I promised him to come, but I had not the slightest idea that I was going to witness a kind of mild prologue to a revolution.

Next morning turned out very fine—balmy spring weather—and as I sauntered along the Boulevards Montmartre and Poissonnière to the place of appointment the streets were already crowded with people in their Sunday clothes. The place where I was to meet my English friend was situated in the midst of a busy quarter, scarcely anything but warehouses where they sold laces, and flowers, and silks; something like the neighbourhood at the back of Cheapside. The wealthy tradesmen of those days did not live in the outskirts of Paris, as they did later on; and when my friend and I reached the principal café and restaurant on the Place du Caire—I think it was called the Café Grégoire—there was scarcely a table vacant.

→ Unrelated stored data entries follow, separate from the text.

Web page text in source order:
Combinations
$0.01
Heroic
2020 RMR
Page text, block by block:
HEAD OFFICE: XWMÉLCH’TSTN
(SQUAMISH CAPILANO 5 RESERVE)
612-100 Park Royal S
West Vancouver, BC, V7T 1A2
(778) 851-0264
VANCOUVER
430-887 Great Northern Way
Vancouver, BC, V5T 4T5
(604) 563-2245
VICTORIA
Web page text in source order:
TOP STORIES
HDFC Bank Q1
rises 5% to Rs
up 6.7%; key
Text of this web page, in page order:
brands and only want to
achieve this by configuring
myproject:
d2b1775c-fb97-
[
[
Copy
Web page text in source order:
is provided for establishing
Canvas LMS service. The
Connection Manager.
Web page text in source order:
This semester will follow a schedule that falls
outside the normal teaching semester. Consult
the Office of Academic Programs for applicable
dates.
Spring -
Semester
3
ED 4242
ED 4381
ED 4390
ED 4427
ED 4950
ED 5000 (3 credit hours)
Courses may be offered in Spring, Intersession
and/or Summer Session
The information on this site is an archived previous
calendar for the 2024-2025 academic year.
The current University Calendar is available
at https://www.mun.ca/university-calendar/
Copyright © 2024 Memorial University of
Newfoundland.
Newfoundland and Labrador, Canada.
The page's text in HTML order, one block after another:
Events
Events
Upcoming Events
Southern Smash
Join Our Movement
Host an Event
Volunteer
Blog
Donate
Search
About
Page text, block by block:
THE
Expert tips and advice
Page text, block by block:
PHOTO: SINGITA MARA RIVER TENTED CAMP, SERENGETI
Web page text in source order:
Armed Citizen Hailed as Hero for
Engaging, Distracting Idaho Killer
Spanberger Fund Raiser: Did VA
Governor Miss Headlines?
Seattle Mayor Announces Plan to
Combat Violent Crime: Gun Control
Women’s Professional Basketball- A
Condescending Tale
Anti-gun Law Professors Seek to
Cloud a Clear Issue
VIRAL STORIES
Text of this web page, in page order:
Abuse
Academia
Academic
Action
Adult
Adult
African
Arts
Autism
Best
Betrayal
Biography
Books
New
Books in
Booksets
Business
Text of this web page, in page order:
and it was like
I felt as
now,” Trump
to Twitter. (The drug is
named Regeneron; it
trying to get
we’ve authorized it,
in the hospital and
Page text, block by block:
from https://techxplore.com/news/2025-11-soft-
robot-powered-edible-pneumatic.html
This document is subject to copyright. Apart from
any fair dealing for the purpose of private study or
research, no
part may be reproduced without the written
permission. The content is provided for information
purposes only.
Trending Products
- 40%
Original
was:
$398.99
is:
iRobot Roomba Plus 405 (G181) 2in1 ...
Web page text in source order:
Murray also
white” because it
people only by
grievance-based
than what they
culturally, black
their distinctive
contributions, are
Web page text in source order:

The habitués were, almost to a man, National Guards, prosperous business men, considerably more anxious, as I found out in a short time, to play a political part than to maintain public tranquillity. If I remember rightly, one of them, a chemist and druggist, who was pointed out to me then, became a deputy after the fall of the Second Empire; and I may notice en passant that this same spot was the political hothouse which produced, afterwards, Monsieur Tirard, who started life as a small manufacturer of imitation jewellery, and who rose to be Minister of Finances under the Third Republic.

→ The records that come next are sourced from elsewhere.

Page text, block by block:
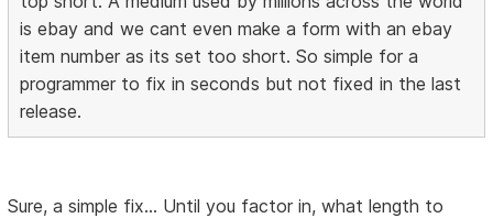
is ebay and we cant even make a form with an ebay
item number as its set too short. So simple for a
programmer to fix in seconds but not fixed in the last
release.
Sure, a simple fix... Until you factor in, what length to
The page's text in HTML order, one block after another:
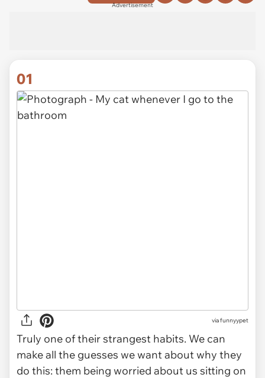
Advertisement
01
viafunnyypet
Truly one of their strangest habits. We can
make all the guesses we want about why they
do this: them being worried about us sitting on
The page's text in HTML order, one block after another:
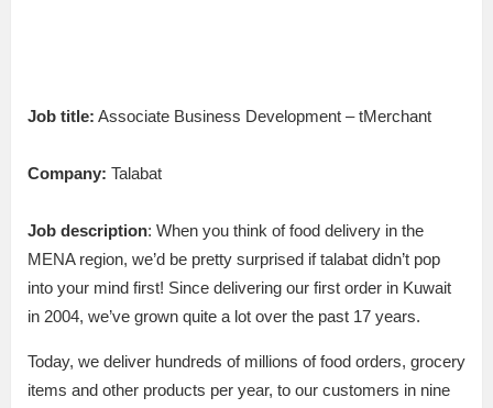
Job title: Associate Business Development – tMerchant
Company: Talabat
Job description: When you think of food delivery in the
MENA region, we’d be pretty surprised if talabat didn’t pop
into your mind first! Since delivering our first order in Kuwait
in 2004, we’ve grown quite a lot over the past 17 years.
Today, we deliver hundreds of millions of food orders, grocery
items and other products per year, to our customers in nine
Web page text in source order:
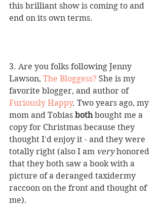
this brilliant show is coming to and
end on its own terms.
3. Are you folks following Jenny
Lawson, The Bloggess? She is my
favorite blogger, and author of
Furiously Happy. Two years ago, my
mom and Tobias both bought me a
copy for Christmas because they
thought I'd enjoy it - and they were
totally right (also I am very honored
that they both saw a book with a
picture of a deranged taxidermy
raccoon on the front and thought of
me).
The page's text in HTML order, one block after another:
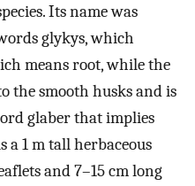
Its name was
glykys, which
means root, while the
the smooth husks and is
glaber that implies
a 1 m tall herbaceous
and 7–15 cm long
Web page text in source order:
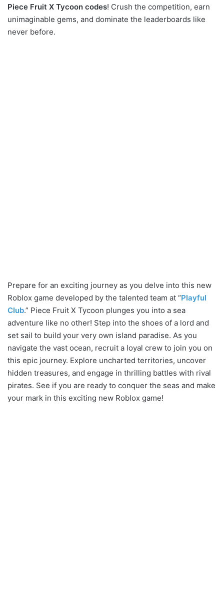
Piece Fruit X Tycoon codes! Crush the competition, earn
unimaginable gems, and dominate the leaderboards like
never before.
Prepare for an exciting journey as you delve into this new
Roblox game developed by the talented team at “Playful
Club.” Piece Fruit X Tycoon plunges you into a sea
adventure like no other! Step into the shoes of a lord and
set sail to build your very own island paradise. As you
navigate the vast ocean, recruit a loyal crew to join you on
this epic journey. Explore uncharted territories, uncover
hidden treasures, and engage in thrilling battles with rival
pirates. See if you are ready to conquer the seas and make
your mark in this exciting new Roblox game!
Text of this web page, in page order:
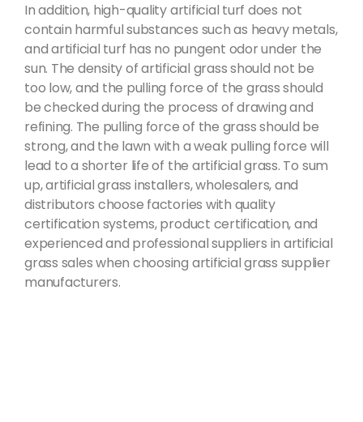
In addition, high-quality artificial turf does not
contain harmful substances such as heavy metals,
and artificial turf has no pungent odor under the
sun. The density of artificial grass should not be
too low, and the pulling force of the grass should
be checked during the process of drawing and
refining. The pulling force of the grass should be
strong, and the lawn with a weak pulling force will
lead to a shorter life of the artificial grass. To sum
up, artificial grass installers, wholesalers, and
distributors choose factories with quality
certification systems, product certification, and
experienced and professional suppliers in artificial
grass sales when choosing artificial grass supplier
manufacturers.

The breakfast was simply excellent, the wine genuine throughout, the coffee and cognac all that could be wished; and, when I asked my friend to let me look at the bill, out of simple curiosity, or, rather, for the sake of comparing prices with those of the Cafés de Paris and Riche, I found that he had spent something less than eleven francs. At the Café Riche it would have been twenty-five francs, and, at the present time, one would be charged double that sum. These were the palmy days of the Cuisine Française, or, to call it by another name, the Cuisine Bourgeoise, for which, a few years later, a stranger in Paris would have almost sought in vain. Luckily, however, for my enjoyment and digestive organs, I was no stranger to Paris and to the French; if I had been, both the former would have been spoilt, the excitement of those around me being such as to lead the alien to believe that there would be an instantaneous departure for the Tuileries, and a revival of the bloody scenes of the first revolution. It has been my lot, in after-years, to hear a great deal of political drivel in French and English, but it was sound philosophy compared to what I heard that morning. I have spoken before of the Hôtel des Haricots, where men like Hugo, Balzac, Béranger, and Alfred de Musset chose to be imprisoned rather than perform their duties as National Guards. After that, I could fully appreciate their reluctance to be confounded with such a set of pompous wind-bags.